The Turners’ goat breeding is now focused largely on Kiko and Valero maternal base (does) with Myotonic bucks. This combination is hardy, meaty, and muscular and produces great-tasting goat meat. The Turners raise around 160 kids a year for meat, slaughtering them at the fairly young age of six or seven months. Since they are not producing animals for maximum size to sell to wholesale meat markets, they focus more on taste and tenderness when they slaughter their animals. Feed efficiency and growth also starts to decline after goats are six months old anyway, and their land can only support so many animals without negatively impacting their forage base. They keep around 100 does and a few bucks for breeding.

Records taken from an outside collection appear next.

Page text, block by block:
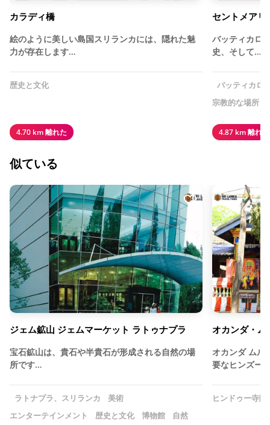
カラディ橋
絵のように美しい島国スリランカには、隠れた魅
力が存在します…
歴史と文化
4.70 km 離れた
セントメアリ
バッティカロ
史、そして…
バッティカロ
宗教的な場所
4.87 km 離れた
似ている
ジェム鉱山 ジェムマーケット ラトゥナプラ
宝石鉱山は、貴石や半貴石が形成される自然の場
所です…
ラトナプラ、スリランカ
美術
エンターテインメント
歴史と文化 博物館 自然
オカンダ・ム
オカンダ ムル
要なヒンズー
ヒンドゥー寺院

Americans are a bit slow to pick up eating goat meat, even though it’s consumed by the majority of people in the rest of the world. Still, Renard has no trouble selling it; once people try a bite of one of the samples he often sets out, they inevitably end up buying a whole plate. Renard has perfected some delicious goat recipes that appeal to a broad swath of people, including goat burgers, goat kebabs, and curried goat. He travels to county and state fairs, food festivals, music festivals, and other events with his concession trailer. His wife often comes along and helps him cook, in addition to a couple of part-time employees who do most of the selling and money collection. Most meat producers’ jaws are going to drop when I tell you this next tidbit. When I asked Renard what an average pound of his goat meat sells for after he transforms it into these value-added meals, he remarked, “Around $36 to $38 a pound, on the conservative side.”

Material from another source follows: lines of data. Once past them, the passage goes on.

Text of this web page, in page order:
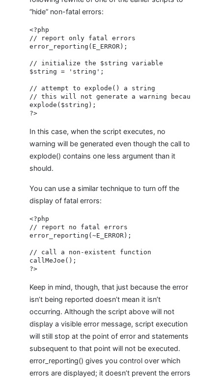
“hide” non-fatal errors:
<?php
// report only fatal errors
error_reporting(E_ERROR);
// initialize the $string variable
$string = 'string';
// attempt to explode() a string
// this will not generate a warning because
explode($string);
In this case, when the script executes, no
warning will be generated even though the call to
explode() contains one less argument than it
should.
You can use a similar technique to turn off the
display of fatal errors:
<?php
// report no fatal errors
error_reporting(~E_ERROR);
// call a non-existent function
callMeJoe();
Keep in mind, though, that just because the error
isn’t being reported doesn’t mean it isn’t
occurring. Although the script above will not
display a visible error message, script execution
will still stop at the point of error and statements
subsequent to that point will not be executed.
error_reporting() gives you control over which
errors are displayed; it doesn’t prevent the errors
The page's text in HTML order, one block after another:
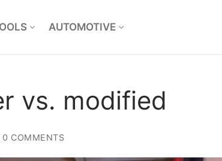
AUTOMOTIVE
vs. modified
0 COMMENTS

Renard is emphatic that to be a good farmer these days you have to reinvent how you do business. A small or mid-scale producer can’t compete on volume and prices typically, but you can compete on quality. If you don’t love marketing, you can’t do what he does. The Turners’ innovations have been recognized through numerous awards, including “Innovative Farmer of the Year” at the 2010 National Goat Conference at Florida A & M University and 2011 Farmers of the Year from Minority Landowner magazine.

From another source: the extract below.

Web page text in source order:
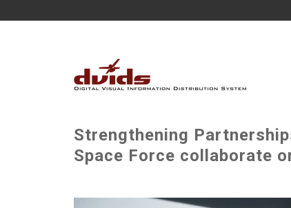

Renard and Chinette are also serious about sustainability; they built a passive solar geothermal home, grow organic gardens, and chose an animal enterprise with a small carbon footprint and one that suited their land the best. With support from the USDA Natural Resources Conservation Service cost-share program, the Turners recently installed a large hoophouse to grow organic vegetables year-round both for home consumption and for the ready-to-eat meals they sell out of their concession trailer. They also sell some of their excess vegetables to three food distribution hubs and a local grocery store. They have specialized in more obscure varieties and vegetables, utilizing locally adapted seed from Southern Exposure Seed Exchange. The Turners are crafting a life and a business that supports their love for the earth while feeding people healthy, delicious food.